The final case includes both solar and the battery in the retail rate analysis. In this case when the load after solar is less than zero, this load can be used to charge the battery. The case with both battery and solar shown in the screenshot below. You can try different battery sizes and then press the button to optimise the set-point.

## Inputs to Battery, Solar and Retail Rate Analysis

In this section I explain some of the key inputs that go into the storage and retail rate analysis. There are a lot of factors that must be considered in the analysis including technology costs, financial parameters, load shapes, solar energy patterns, retail rates and others.

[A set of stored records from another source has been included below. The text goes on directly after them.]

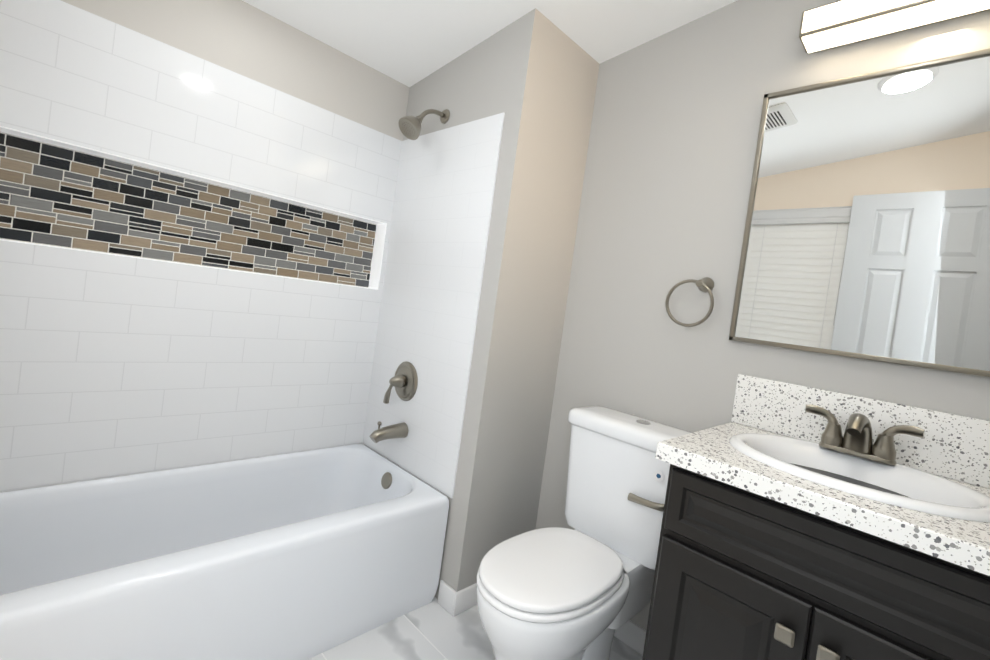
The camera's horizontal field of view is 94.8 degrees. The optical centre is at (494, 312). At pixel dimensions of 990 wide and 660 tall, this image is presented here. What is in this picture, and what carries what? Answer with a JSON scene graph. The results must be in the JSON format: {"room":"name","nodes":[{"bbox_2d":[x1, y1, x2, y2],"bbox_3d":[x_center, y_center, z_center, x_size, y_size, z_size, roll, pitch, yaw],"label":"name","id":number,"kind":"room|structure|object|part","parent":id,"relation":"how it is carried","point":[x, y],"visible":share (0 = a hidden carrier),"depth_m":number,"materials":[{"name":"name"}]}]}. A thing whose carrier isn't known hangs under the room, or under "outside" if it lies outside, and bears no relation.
{"room":"bathroom","nodes":[
{"label":"bathroom","id":0,"kind":"room"},
{"bbox_2d":[0,132,375,287],"bbox_3d":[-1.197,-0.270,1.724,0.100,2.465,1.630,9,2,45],"label":"tile niche","id":1,"kind":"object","parent":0,"point":[54,195],"depth_m":1.64,"materials":[{"name":"tile"}]},
{"bbox_2d":[0,239,377,289],"bbox_3d":[-1.117,-0.175,1.684,0.089,0.004,1.501,9,2,45],"label":"sill","id":2,"kind":"structure","parent":1,"relation":"attached to","point":[172,262],"depth_m":1.59,"materials":[{"name":"white tile"}]},
{"bbox_2d":[0,240,381,491],"bbox_3d":[-1.183,0.397,1.705,0.090,1.149,1.530,9,2,45],"label":"wall tiles","id":3,"kind":"structure","parent":1,"relation":"attached to","point":[113,365],"depth_m":1.62,"materials":[{"name":"white tile"}]},
{"bbox_2d":[0,0,401,223],"bbox_3d":[-1.037,-0.690,1.684,0.090,0.404,1.530,9,2,45],"label":"wall tile","id":4,"kind":"structure","parent":1,"relation":"attached to","point":[72,74],"depth_m":1.56,"materials":[{"name":"white tile"}]},
{"bbox_2d":[0,126,385,224],"bbox_3d":[-1.075,-0.490,1.678,0.089,0.004,1.501,9,2,45],"label":"soffit","id":5,"kind":"structure","parent":4,"relation":"attached to","point":[106,155],"depth_m":1.59,"materials":[{"name":"white tile"}]},
{"bbox_2d":[61,0,409,140],"bbox_3d":[-0.971,-1.183,1.676,0.087,0.592,1.530,9,2,45],"label":"wall","id":6,"kind":"structure","parent":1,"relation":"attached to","point":[241,37],"depth_m":1.75,"materials":[{"name":"grey paint"}]},
{"bbox_2d":[307,597,642,659],"bbox_3d":[-0.359,1.150,1.109,2.450,0.100,2.160,9,2,45],"label":"floor","id":7,"kind":"structure","parent":0,"point":[434,629],"depth_m":1.54,"materials":[{"name":"tile"}]},
{"bbox_2d":[0,443,448,659],"bbox_3d":[-0.962,0.806,1.437,0.681,0.408,1.518,9,2,45],"label":"bathtub","id":8,"kind":"object","parent":7,"relation":"on","point":[304,555],"visible":1,"depth_m":1.42,"materials":[{"name":"white ceramic"}]},
{"bbox_2d":[476,405,693,659],"bbox_3d":[0.248,0.758,1.398,0.438,0.828,0.735,9,2,45],"label":"toilet","id":9,"kind":"object","parent":7,"relation":"on","point":[582,590],"visible":0.96,"depth_m":1.40,"materials":[{"name":"white ceramic"}]},
{"bbox_3d":[0.161,0.747,1.309,0.328,0.019,0.483,9,2,45],"label":"seat","id":10,"kind":"part","parent":9,"relation":"part of","materials":[{"name":"white plastic"}]},
{"bbox_3d":[0.164,0.724,1.308,0.320,0.024,0.475,9,2,45],"label":"lid","id":11,"kind":"part","parent":9,"relation":"part of","materials":[{"name":"white plastic"}]},
{"bbox_3d":[0.138,0.958,1.319,0.346,0.404,0.488,9,2,45],"label":"bowl","id":12,"kind":"part","parent":9,"relation":"part of","materials":[{"name":"white ceramic"}]},
{"bbox_3d":[0.454,0.610,1.581,0.416,0.360,0.196,9,2,45],"label":"tank","id":13,"kind":"part","parent":9,"relation":"part of","materials":[{"name":"white ceramic"}]},
{"bbox_3d":[0.481,0.402,1.575,0.438,0.057,0.216,9,2,45],"label":"tank lid","id":14,"kind":"part","parent":9,"relation":"part of","materials":[{"name":"white ceramic"}]},
{"bbox_3d":[0.473,0.589,1.406,0.121,0.031,0.036,9,2,45],"label":"lever","id":15,"kind":"part","parent":9,"relation":"part of","materials":[{"name":"silver metal"}]},
{"bbox_2d":[642,374,989,659],"bbox_3d":[0.756,0.726,1.042,0.664,1.040,0.560,9,2,45],"label":"bathroom vanity","id":16,"kind":"object","parent":7,"relation":"on","point":[800,522],"visible":1,"depth_m":0.94,"materials":[{"name":"black"}]},
{"bbox_3d":[0.462,0.821,0.973,0.294,0.567,0.018,9,2,45],"label":"door","id":17,"kind":"part","parent":16,"relation":"part of","materials":[{"name":"black wood"}]},
{"bbox_3d":[0.553,0.615,0.869,0.032,0.032,0.012,9,2,45],"label":"knob","id":18,"kind":"part","parent":16,"relation":"part of","materials":[{"name":"silver metal"}]},
{"bbox_3d":[0.561,0.616,0.877,0.012,0.012,0.014,9,2,45],"label":"knob stem","id":19,"kind":"part","parent":16,"relation":"part of","materials":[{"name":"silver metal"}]},
{"bbox_2d":[655,421,989,622],"bbox_3d":[0.806,0.385,1.040,0.664,0.040,0.548,9,2,45],"label":"countertop","id":20,"kind":"structure","parent":16,"relation":"on","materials":[{"name":"white stone"}]},
{"bbox_2d":[729,432,989,551],"bbox_3d":[0.807,0.421,1.051,0.498,0.144,0.418,9,2,45],"label":"sink","id":21,"kind":"object","parent":20,"relation":"in","point":[864,475],"depth_m":1.05,"materials":[{"name":"white ceramic"}]},
{"bbox_2d":[805,404,924,464],"bbox_3d":[0.899,0.305,1.132,0.238,0.109,0.147,9,2,45],"label":"faucet","id":22,"kind":"object","parent":21,"relation":"on","point":[856,444],"depth_m":1.14,"materials":[{"name":"silver metal"}]},
{"bbox_3d":[0.616,0.468,0.861,0.592,0.142,0.018,9,2,45],"label":"drawer","id":23,"kind":"part","parent":16,"relation":"part of","materials":[{"name":"black wood"}]},
{"bbox_3d":[0.601,0.623,0.821,0.032,0.032,0.012,9,2,45],"label":"knob","id":24,"kind":"part","parent":16,"relation":"part of","materials":[{"name":"silver metal"}]},
{"bbox_3d":[0.608,0.624,0.829,0.012,0.012,0.014,9,2,45],"label":"knob stem","id":25,"kind":"part","parent":16,"relation":"part of","materials":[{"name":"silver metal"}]},
{"bbox_2d":[731,374,989,505],"bbox_3d":[1.004,0.309,1.226,0.664,0.154,0.020,9,2,45],"label":"backsplash","id":26,"kind":"structure","parent":16,"relation":"on","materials":[{"name":"white stone"}]},
{"bbox_3d":[0.671,0.853,0.763,0.294,0.567,0.018,9,2,45],"label":"door","id":27,"kind":"part","parent":16,"relation":"part of","materials":[{"name":"black wood"}]},
{"bbox_2d":[364,8,598,598],"bbox_3d":[-0.174,-0.140,2.152,0.961,2.465,0.430,9,2,45],"label":"wall","id":28,"kind":"structure","parent":0,"point":[532,75],"depth_m":1.77,"materials":[{"name":"grey paint"}]},
{"bbox_2d":[378,224,390,289],"bbox_3d":[-0.560,-0.271,2.224,0.090,0.320,0.029,9,2,45],"label":"niche","id":29,"kind":"object","parent":28,"relation":"attached to","point":[385,251],"visible":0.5,"depth_m":2.19,"materials":[{"name":"white tile"}]},
{"bbox_2d":[368,223,386,288],"bbox_3d":[-0.571,-0.272,2.213,0.089,0.320,0.004,9,2,45],"label":"niche","id":30,"kind":"object","parent":29,"relation":"attached to","point":[377,256],"visible":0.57,"depth_m":2.21,"materials":[{"name":"white tile"}]},
{"bbox_2d":[398,109,449,139],"bbox_3d":[-0.294,-0.795,1.890,0.098,0.182,0.214,9,2,45],"label":"shower head","id":31,"kind":"object","parent":28,"relation":"attached to","point":[410,127],"visible":1,"depth_m":1.85},
{"bbox_3d":[-0.266,-0.828,1.920,0.018,0.070,0.129,9,2,45],"label":"arm","id":32,"kind":"part","parent":31,"relation":"part of"},
{"bbox_2d":[363,112,504,498],"bbox_3d":[-0.303,-0.057,1.963,0.684,1.473,0.006,9,2,45],"label":"panel","id":33,"kind":"object","parent":28,"relation":"attached to","point":[438,240],"visible":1,"depth_m":1.90,"materials":[{"name":"white tile"}]},
{"bbox_2d":[369,421,407,442],"bbox_3d":[-0.453,0.502,1.927,0.066,0.089,0.163,9,2,45],"label":"tub spout","id":34,"kind":"object","parent":33,"relation":"attached to","point":[397,430],"visible":1,"depth_m":1.91,"materials":[{"name":"silver metal"}]},
{"bbox_3d":[-0.481,0.470,1.893,0.018,0.031,0.018,9,2,45],"label":"knob","id":35,"kind":"part","parent":34,"relation":"part of","materials":[{"name":"silver metal"}]},
{"bbox_2d":[383,361,417,403],"bbox_3d":[-0.421,0.308,1.974,0.172,0.190,0.082,9,2,45],"label":"tub valve","id":36,"kind":"object","parent":33,"relation":"attached to","point":[403,381],"visible":1,"depth_m":1.97,"materials":[{"name":"silver metal"}]},
{"bbox_3d":[-0.458,0.345,1.974,0.061,0.108,0.030,9,2,45],"label":"lever","id":37,"kind":"part","parent":36,"relation":"part of","materials":[{"name":"silver metal"}]},
{"bbox_3d":[-0.398,0.302,1.996,0.172,0.172,0.020,9,2,45],"label":"plate","id":38,"kind":"part","parent":36,"relation":"part of","materials":[{"name":"silver metal"}]},
{"bbox_2d":[437,580,455,614],"bbox_3d":[-0.181,1.069,1.710,0.086,0.085,0.012,9,2,45],"label":"baseboard","id":39,"kind":"structure","parent":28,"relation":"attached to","point":[447,592],"depth_m":1.70,"materials":[{"name":"white"}]},
{"bbox_2d":[452,583,476,615],"bbox_3d":[0.000,1.091,1.823,0.012,0.085,0.430,9,2,45],"label":"baseboard","id":40,"kind":"structure","parent":28,"relation":"attached to","point":[465,598],"depth_m":1.70,"materials":[{"name":"white"}]},
{"bbox_2d":[242,0,736,86],"bbox_3d":[-0.042,-1.197,1.064,2.450,0.418,2.160,9,2,45],"label":"ceiling","id":41,"kind":"structure","parent":0,"point":[409,43],"depth_m":1.73,"materials":[{"name":"white paint"}]},
{"bbox_2d":[535,0,989,629],"bbox_3d":[0.871,0.014,1.478,1.489,2.465,0.100,9,2,45],"label":"wall","id":42,"kind":"structure","parent":0,"point":[673,138],"depth_m":1.62,"materials":[{"name":"grey paint"}]},
{"bbox_2d":[614,620,645,654],"bbox_3d":[0.412,1.149,1.722,0.722,0.085,0.012,9,2,45],"label":"baseboard","id":43,"kind":"structure","parent":42,"relation":"attached to","point":[630,633],"depth_m":1.63,"materials":[{"name":"white"}]},
{"bbox_2d":[665,277,713,326],"bbox_3d":[0.675,-0.038,1.563,0.162,0.178,0.060,9,2,45],"label":"towel ring","id":44,"kind":"object","parent":42,"relation":"attached to","point":[705,284],"visible":1,"depth_m":1.54,"materials":[{"name":"silver metal"}]},
{"bbox_3d":[0.705,-0.097,1.542,0.052,0.052,0.058,9,2,45],"label":"post","id":45,"kind":"part","parent":44,"relation":"part of","materials":[{"name":"silver metal"}]},
{"bbox_2d":[729,48,989,376],"bbox_3d":[1.118,-0.258,1.175,0.855,0.796,0.024,9,2,45],"label":"mirror","id":46,"kind":"object","parent":42,"relation":"attached to","point":[867,231],"visible":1,"depth_m":1.24,"materials":[{"name":"clear glass"}]},
{"bbox_3d":[0.823,-0.303,1.471,0.014,0.796,0.024,9,2,45],"label":"frame","id":47,"kind":"part","parent":46,"relation":"part of","materials":[{"name":"silver metal"}]},
{"bbox_3d":[1.065,0.130,1.182,0.855,0.014,0.024,9,2,45],"label":"frame","id":48,"kind":"part","parent":46,"relation":"part of","materials":[{"name":"silver metal"}]},
{"bbox_3d":[1.170,-0.645,1.167,0.855,0.014,0.024,9,2,45],"label":"frame","id":49,"kind":"part","parent":46,"relation":"part of","materials":[{"name":"silver metal"}]},
{"bbox_2d":[799,0,989,52],"bbox_3d":[1.137,-0.804,1.145,0.605,0.099,0.127,9,2,45],"label":"sconce","id":50,"kind":"object","parent":42,"relation":"attached to","point":[834,24],"visible":0.96,"depth_m":1.22,"materials":[{"name":"white glass"}]}
]}

The screenshot below illustrates the technology costs for batteries. Similar assumptions must be entered for solar (and in the diesel case, for variable costs of operating diesel). After entering the assumptions for different assumptions, the index function is used for selection (along with a drop down box).

## Set Points for Battery Operation with On-Peak and Off-Peak Prices

One of the tricky things in analysis of batteries and storage is determining when to charge the battery and when to discharge the battery. To illustrate the issue with retail rates consider the following unrealistic and extreme scenario.

- Assume that there is only one off-peak hour (with solar this could be one hour of sunlight).
- Assume that the load is flat for all 24 hours of the day.
- Assume that the on-peak prices are very high (say 150/mWh) and the off-peak prices are very low (say 20/mWh).
- Assume that the demand charge only applies to on-peak periods.

If you had put in a set-point to charge the battery when load is above the set-point and discharge the battery when the load is below the set point, you could not calculate a number. If the load is flat, there would be no way to use a number to decide when to charge and when to dis-charge.

If, instead, you put a different set point for on-peak and off-peak periods, you could charge the battery during the one off-peak hour and then discharge it during the on-peak hours. So, if the load was flat at 100 kW, maybe you would use all of the load of 100 kW during the off-peak period and then discharge the load equally in the other on-peak periods. In this case the set-point for the off-peak period would be 0 kW. You would compute the load-set point and charge the battery subject to constraints that there is 100 kW of battery capacity and also that the battery has no previous storage. Then you could discharge the battery over the remaining 23 hours which would yield 100 kW divided by 23 or 4.35 kW per hour. This 4.37 kW would be the on-peak set point that defines the discharge.

You could potentially do more by buying a bigger battery. Lets say you buy a battery with 200 kW of capacity rather than 100 kW. Then you can buy off-peak energy and use the energy to discharge 8.70 kW of energy for the on-peak period. Maybe you even buy a 2,300 kW battery and discharge the battery with 100 kW so you would remove all of the on-peak load. In this case the off-peak set point is 2,300 kW and the on-peak set point is 100 kW. These examples demonstrate that the optimisation process involves first estimating the battery size and then trying different on-peak and off-peak set-points to find the optimal battery operation given the battery size.